Numerical multidimensional integration over function of six variables

[WraithM]

So, I'm writing a program in matlab. I have a function of six variables, say f(x1,x2,x3,x4,x5,x6). I want to integrate over x4, x5, and x6 numerically. f is defined over a 10 sided 6-cube of points. I also want to integrate over the whole cube.

So I want,

$$F(x_1, x_2, x_3) = \int\int\int f(x_1, x_2, x_3, x_4, x_5, x_6) dx_4 dx_5 dx_6$$

Does anybody have a hint to get me started down some path? I'm really stuck. It's sort of an insane problem.

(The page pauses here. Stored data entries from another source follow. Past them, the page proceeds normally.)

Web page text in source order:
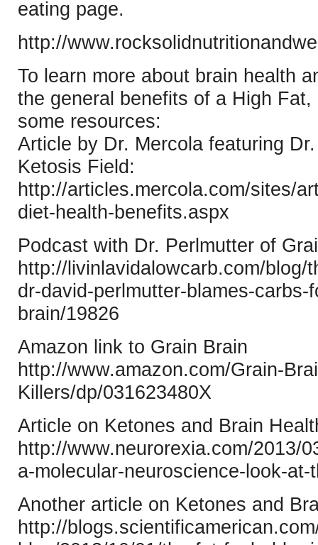
eating page.
http://
To learn more about brain health
the general benefits of a High Fat,
some resources:
Article by Dr. Mercola featuring
Ketosis Field:
http://articles.mercola.com/sites/
diet-health-benefits.aspx
Podcast with Dr. Perlmutter of
http://livinlavidalowcarb.com/blog/
dr-david-perlmutter-blames-
brain/19826
Amazon link to Grain Brain
http://www.amazon.com/Grain-
Killers/dp/031623480X
Article on Ketones and Brain
http://www.neurorexia.com/2013/
a-molecular-neuroscience-look-
Another article on Ketones and
http://
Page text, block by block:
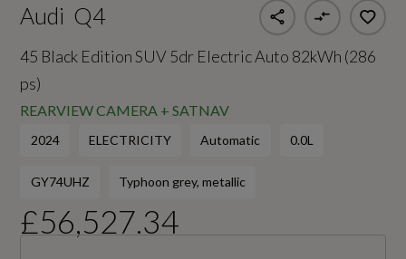
Audi Q4
45 Black Edition SUV 5dr Electric Auto 82kWh (286
ps)
REARVIEW CAMERA + SATNAV
2024 ELECTRICITY Automatic 0.0L
GY74UHZ Typhoon grey, metallic
£56,527.34
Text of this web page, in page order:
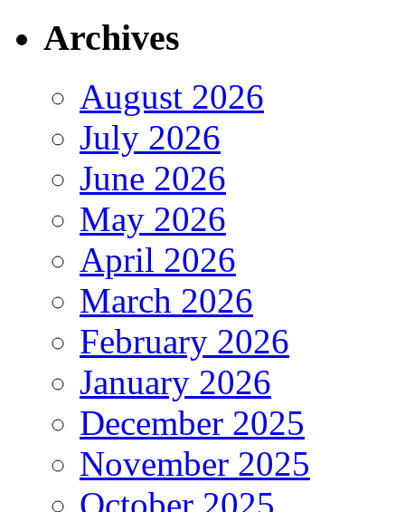
Archives
August 2026
July 2026
June 2026
May 2026
April 2026
March 2026
February 2026
January 2026
December 2025
November 2025
October 2025
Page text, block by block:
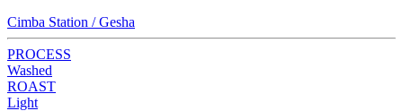
Cimba Station / Gesha
PROCESS
Washed
ROAST
Light
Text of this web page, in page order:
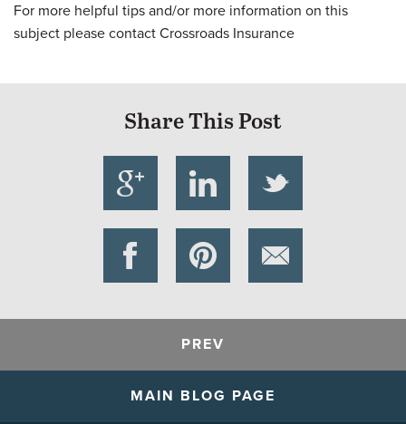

The internet seems to point me toward monte carlo integration. These methods handle multidimensional integrals well apparently. Can monte carlo methods handle my problem of not integrating over all 6 dimensions? I don't know why I think monte carlo wouldn't, but if so, does anybody have an idea of how to do this? I'm not an expert in numerical integration at all. I'm also not opposed to turning this project into a C program or Mathematica or something. Anything that will solve the problem would be much appreciated!

 

[phyzguy]

In what form do you have f? Is it an analytic function that could be integrated analytically? Or is it a numeric table? In either case, why can't you just discretize the function, multiply by the volume element dx4 dx5 dx6 and add up the contribution from all of the little cubes? You would basically be evaluating the sum:
$$\sum_{x4_{min}}^{x4^{max}}\sum_{x5_{min}}^{x5^{max}}\sum_{x6_{min}}^{x6^{max}}f(x1,x2,x3,x4,x5,x6)\Delta x4 \Delta x5 \Delta x6$$

 

[mathman]

For 3 or more dimensions, Monte Carlo is faster than straightforward method (suggested by phyzguy).

 

[WraithM]

Thank you for the replies!

I have it stored in a 6D array. I've considered the way that phyzguy suggested. It seems that method would take a very long time. I've got a grid of a 10^6 points on it, but this method would be extremely easy to implement. It'd be like 5 - 6 lines of code in Matlab, tops. It would not scale well with size at all... If I make the size of the 6-cube larger by even 1, the time the problem would take goes up tremendously. It goes up as O(N^d). Where N is the size of one side of the cube, and d is the dimension. If I can't figure out monte carlo integration, I will definitely do this, but I want to avoid this method if at all possible.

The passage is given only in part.